Numlock News: November 3, 2020 • Turkeys, Taxes, TikToks
By Walt Hickey
Juul Labs — which sells highly addictive nicotine juice tied to a sleek vaporizer and, in the process, may have set back a generation of public health gains in youth tobacco usage — has seen their valuation seriously tank. Two years ago, when tobacco behemoth Altria took a 35 percent stake, the company was valued at $38 billion. Thursday, the company announced to employees that its valuation was now $10 billion, down further from the $13 billion internal valuation from earlier this year. In the first half of the year, Juul had sales of $764 million, but reported a $423 million loss.
In early 2021, the first offshore U.S. wind farm will temporarily shut down for repairs. Located off the coast of Block Island in Rhode Island, erosion means that high-voltage cables are sometimes exposed, and a $30 million fix paid for by the Danish power company that now owns it will be spliced in this coming spring. The wires connecting offshore wind farms to the people who use the electricity are the most complicated component of offshore wind farming, and while the Block Island project is small — 30 megawatts of power, compared to the offshore goal of 28,530 megawatts for the entire northeast — it’s proving useful as a learning experience for an industry primed to explode in popularity to determine long-term issues that may crop up.
In a world desperate for good news, I have some: there were 372 million pounds of butter in cold storage at the end of August, a hoard of butter ready for winter, which is the traditional season for escalating butter usage. The unclear status of the holidays means that butter producers are a little unclear about what the demand situation is going to be, but it’s already a banner year with people staying at home and cooking with butter way more than usual. Land O’Lakes expects butter sales to hit 275 million to 300 million pounds this year, which is about 20 percent higher than a typical year, despite the fact that restaurants — which are 15 to 20 percent of the butter buyers — saw crushed demand. Profit at the cooperative was up 22 percent year-to-date, hitting $66 million in the third quarter.

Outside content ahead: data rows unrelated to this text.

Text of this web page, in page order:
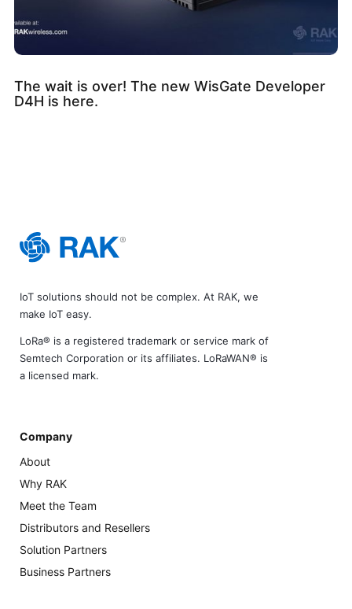
The wait is over! The new WisGate Developer
D4H is here.
IoT solutions should not be complex. At RAK, we
make IoT easy.
LoRa® is a registered trademark or service mark of
Semtech Corporation or its affiliates. LoRaWAN® is
a licensed mark.
Company
About
Why RAK
Meet the Team
Distributors and Resellers
Solution Partners
Business Partners
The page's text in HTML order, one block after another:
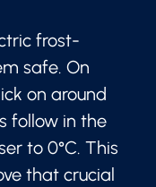
frost-
safe. On
on around
follow in the
to 0°C. This
that crucial
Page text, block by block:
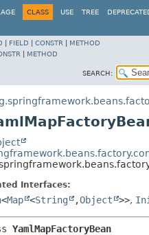
CLASS USE TREE
FIELD CONSTR
METHOD
METHOD
SEARCH:
Interfaces:
<Map <String ,Object >>,
YamlMapFactoryBean
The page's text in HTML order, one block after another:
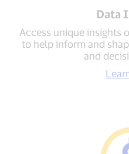
Data
Access unique insights
to help inform and
and
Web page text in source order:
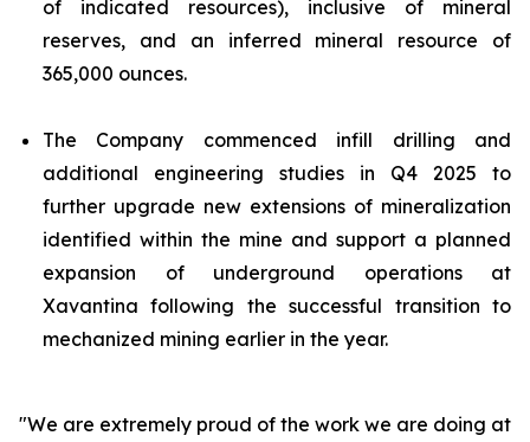
of indicated resources), inclusive of mineral
reserves, and an inferred mineral resource of
365,000 ounces.
The Company commenced infill drilling and
additional engineering studies in Q4 2025 to
further upgrade new extensions of mineralization
identified within the mine and support a planned
expansion of underground operations at
Xavantina following the successful transition to
mechanized mining earlier in the year.
"We are extremely proud of the work we are doing at
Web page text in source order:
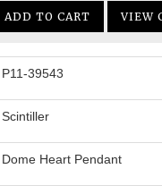
ADD TO CART VIEW
P11-39543
Scintiller
Dome Heart Pendant
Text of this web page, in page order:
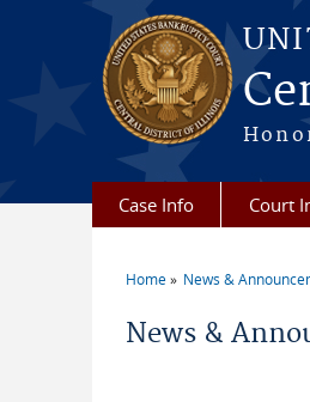
Skip to main content
Case Info Court
Home News &
News &
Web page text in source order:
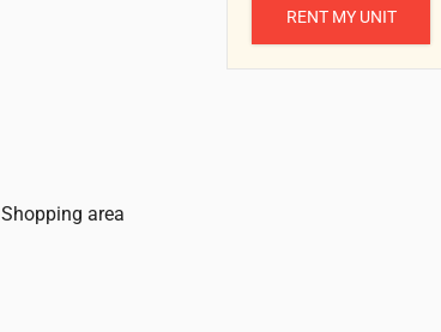
Shopping area
RENT MY UNIT
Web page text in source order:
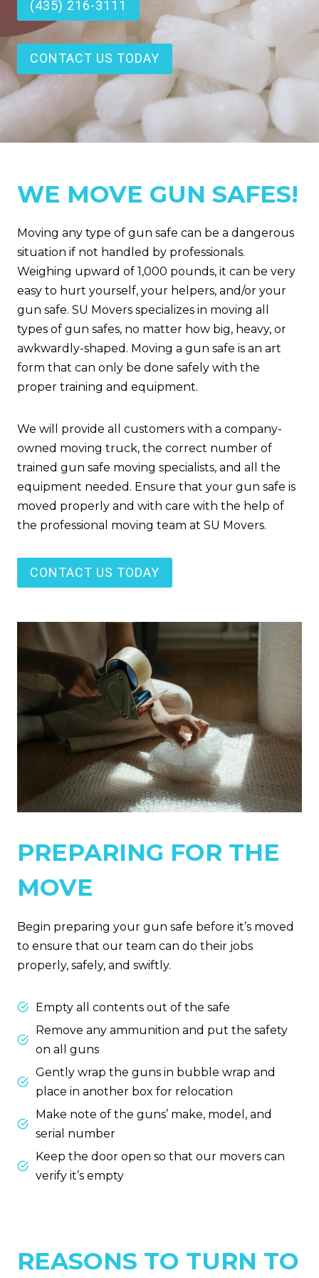
(435) 216-3111
CONTACT US TODAY
WE MOVE GUN SAFES!
Moving any type of gun safe can be a dangerous
situation if not handled by professionals.
Weighing upward of 1,000 pounds, it can be very
easy to hurt yourself, your helpers, and/or your
gun safe. SU Movers specializes in moving all
types of gun safes, no matter how big, heavy, or
awkwardly-shaped. Moving a gun safe is an art
form that can only be done safely with the
proper training and equipment.
We will provide all customers with a company-
owned moving truck, the correct number of
trained gun safe moving specialists, and all the
equipment needed. Ensure that your gun safe is
moved properly and with care with the help of
the professional moving team at SU Movers.
CONTACT US TODAY
PREPARING FOR THE
MOVE
Begin preparing your gun safe before it’s moved
to ensure that our team can do their jobs
properly, safely, and swiftly.
Empty all contents out of the safe
Remove any ammunition and put the safety
on all guns
Gently wrap the guns in bubble wrap and
place in another box for relocation
Make note of the guns’ make, model, and
serial number
Keep the door open so that our movers can
verify it’s empty
REASONS TO TURN TO
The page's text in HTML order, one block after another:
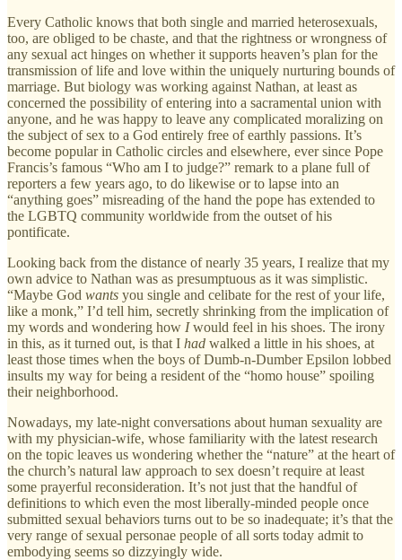
Every Catholic knows that both single and married heterosexuals,
too, are obliged to be chaste, and that the rightness or wrongness of
any sexual act hinges on whether it supports heaven’s plan for the
transmission of life and love within the uniquely nurturing bounds of
marriage. But biology was working against Nathan, at least as
concerned the possibility of entering into a sacramental union with
anyone, and he was happy to leave any complicated moralizing on
the subject of sex to a God entirely free of earthly passions. It’s
become popular in Catholic circles and elsewhere, ever since Pope
Francis’s famous “Who am I to judge?” remark to a plane full of
reporters a few years ago, to do likewise or to lapse into an
“anything goes” misreading of the hand the pope has extended to
the LGBTQ community worldwide from the outset of his
pontificate.
Looking back from the distance of nearly 35 years, I realize that my
own advice to Nathan was as presumptuous as it was simplistic.
“Maybe God wants you single and celibate for the rest of your life,
like a monk,” I’d tell him, secretly shrinking from the implication of
my words and wondering how Iwould feel in his shoes. The irony
in this, as it turned out, is that I had walked a little in his shoes, at
least those times when the boys of Dumb-n-Dumber Epsilon lobbed
insults my way for being a resident of the “homo house” spoiling
their neighborhood.
Nowadays, my late-night conversations about human sexuality are
with my physician-wife, whose familiarity with the latest research
on the topic leaves us wondering whether the “nature” at the heart of
the church’s natural law approach to sex doesn’t require at least
some prayerful reconsideration. It’s not just that the handful of
definitions to which even the most liberally-minded people once
submitted sexual behaviors turns out to be so inadequate; it’s that the
very range of sexual personae people of all sorts today admit to
embodying seems so dizzyingly wide.
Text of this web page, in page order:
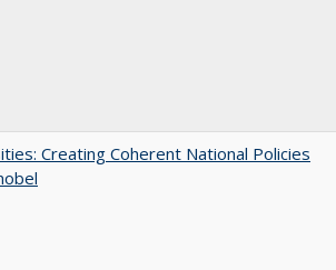
Creating Coherent National Policies
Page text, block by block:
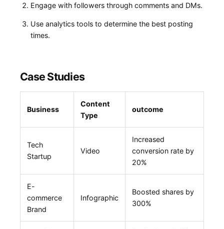
Engage with ⁤followers through comments and DMs.
Use analytics tools to determine the best posting
times.
Case Studies
Business
Content
Type
outcome
Tech
Startup
Video
Increased
conversion rate by
20%
E-
commerce
Brand
Infographic
Boosted shares by
300%
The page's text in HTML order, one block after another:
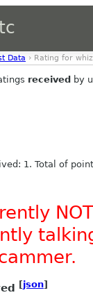
Data › Rating for
received by
1. Total of
[json]
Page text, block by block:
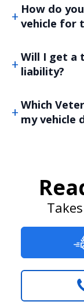
How do
vehicle for
Will I get a
liability?
Which
my vehicle
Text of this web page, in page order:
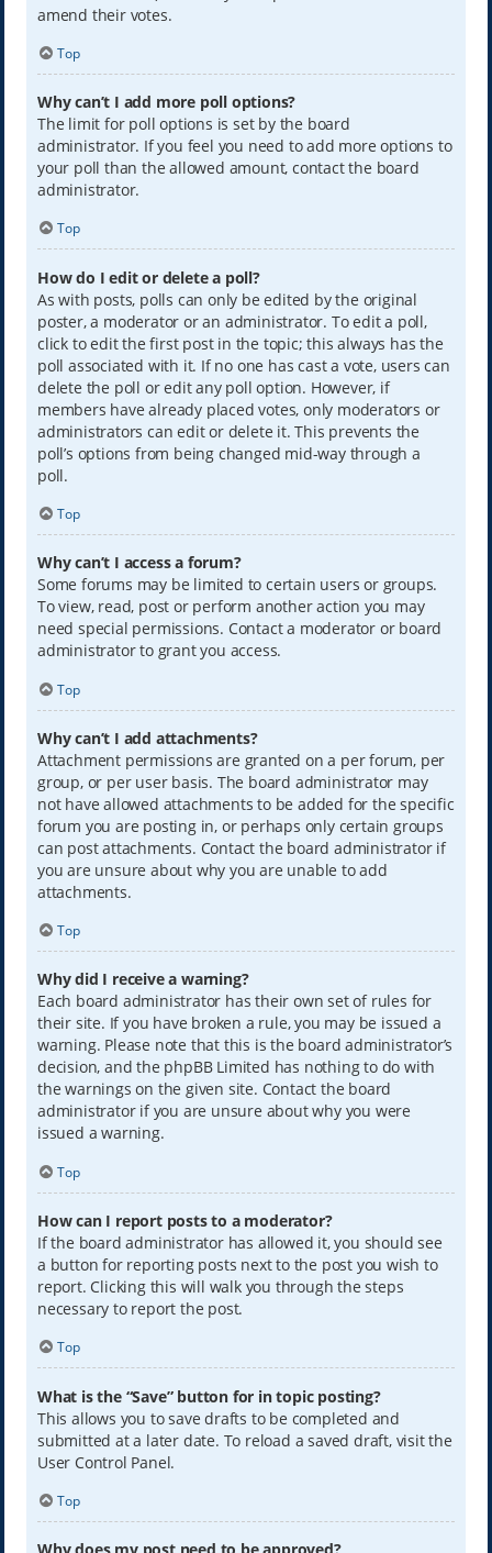
amend their votes.
Top
Why can’t I add more poll options?
The limit for poll options is set by the board
administrator. If you feel you need to add more options to
your poll than the allowed amount, contact the board
administrator.
Top
How do I edit or delete a poll?
As with posts, polls can only be edited by the original
poster, a moderator or an administrator. To edit a poll,
click to edit the first post in the topic; this always has the
poll associated with it. If no one has cast a vote, users can
delete the poll or edit any poll option. However, if
members have already placed votes, only moderators or
administrators can edit or delete it. This prevents the
poll’s options from being changed mid-way through a
poll.
Top
Why can’t I access a forum?
Some forums may be limited to certain users or groups.
To view, read, post or perform another action you may
need special permissions. Contact a moderator or board
administrator to grant you access.
Top
Why can’t I add attachments?
Attachment permissions are granted on a per forum, per
group, or per user basis. The board administrator may
not have allowed attachments to be added for the specific
forum you are posting in, or perhaps only certain groups
can post attachments. Contact the board administrator if
you are unsure about why you are unable to add
attachments.
Top
Why did I receive a warning?
Each board administrator has their own set of rules for
their site. If you have broken a rule, you may be issued a
warning. Please note that this is the board administrator’s
decision, and the phpBB Limited has nothing to do with
the warnings on the given site. Contact the board
administrator if you are unsure about why you were
issued a warning.
Top
How can I report posts to a moderator?
If the board administrator has allowed it, you should see
a button for reporting posts next to the post you wish to
report. Clicking this will walk you through the steps
necessary to report the post.
Top
What is the “Save” button for in topic posting?
This allows you to save drafts to be completed and
submitted at a later date. To reload a saved draft, visit the
User Control Panel.
Top
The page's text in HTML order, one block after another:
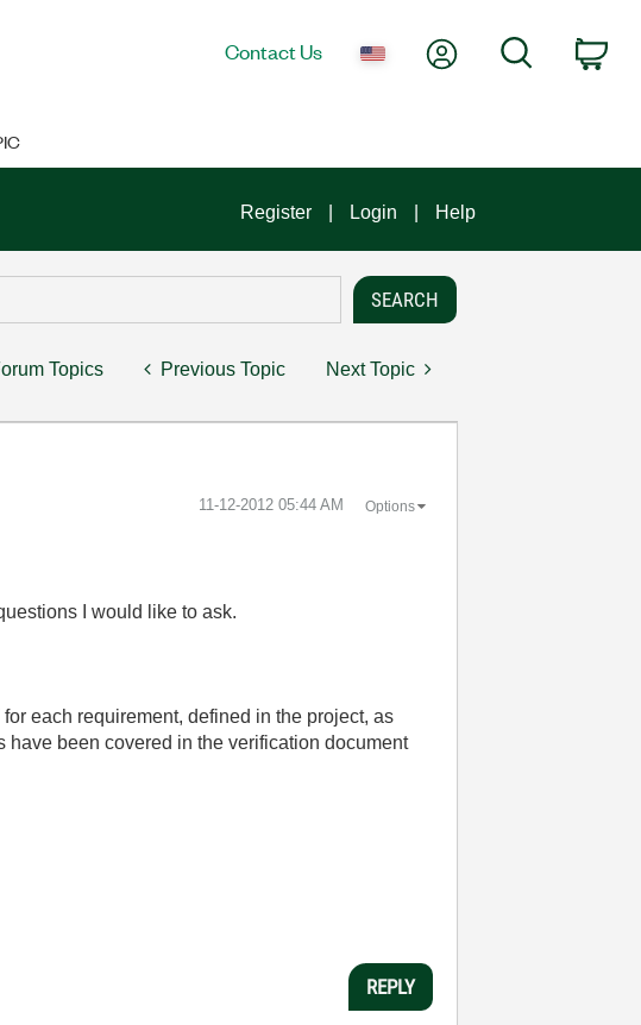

ByteDance, the parent company of TikTok, has leased 62 megawatts of data center space in Northern Virginia, which would make it a top-10 tenant in the NoVa data center market, already the largest such market in the United States. Analysts think this is an indication that ByteDance, which is based in China, will establish some sort of independent stateside housing for its U.S.-based data, which has been a point of consternation for privacy advocates, China hawks, and parts of the U.S. government.
A pertinent question coursing through the $4.3 billion turkey business is a basic one: how many turkeys are we gonna need for this one? It’s an incredibly complicated proposition and the answer is a lot of prep and a lot of guesswork. Grocery chain Kroger’s research found that 43 percent of shoppers plan to celebrate Thanksgiving with only their immediate family, which if true means that the birds people will want may be smaller, but they’re going to need way more of them as normally large gatherings (which would use a single large bird) temporarily splinter into smaller more intimate gatherings (necessitating multiple smaller birds). A lot is at stake, as in 2019 Americans spent $643 million on turkey in November. Walmart will carry 30 percent more turkey breasts in its scores for those who don’t want a full bird. Butterball normally sells 30 percent of the 40 million Thanksgiving turkeys, and they don’t actually think the size of the desired birds will fluctuate all that much, though the amount may: 75 percent of consumers according to their research plan to do a similar-sized or larger turkey than last year. This seems like the best bet: Thanksgiving leftovers are awesome and no need to let a pandemic get in the way of that.
Credit Karma is a financial service that lets people look up credit scores, and in 2016 began offering a free online tax filing service. This was neat, but then Intuit — the company that owns TurboTax, a paid online tax filing service — is now attempting to buy Credit Karma for $7.1 billion. Given that this is pretty much a textbook antitrust objection, the company is reportedly looking to sell the tax prep business to Square, the company that makes those credit card readers for smaller businesses. The online tax prep software world has been rising, with 72 million individuals prepping their own taxes and filing them online in 2020, which was up 25 percent from 2019. By comparison, returns prepped by a tax professional and filed online were down slightly to 80 million returns.
The American West isn’t being burned fast enough: prescribed burns are controlled fires that will eat up the undergrowth that fuels large wildfires, with about 3 million acres of land in the West being burned in this manner annually. Wildfires are winning though. They burn an average of 7 million acres a year, nearing 10 million in bad fire seasons. The issue is that the federal government, which owns 50 percent of the land in the West, has not been investing adequately. While non-federal lands have increased prescribed-fire use by 13.4 percent since 1998, the U.S. Forest Service and Bureau of Land Management’s prescribed-fire use has been largely unchanged, and only the Bureau of Indian Affairs has increased its prescribed-fire acreage up 3.7 percent since 1998.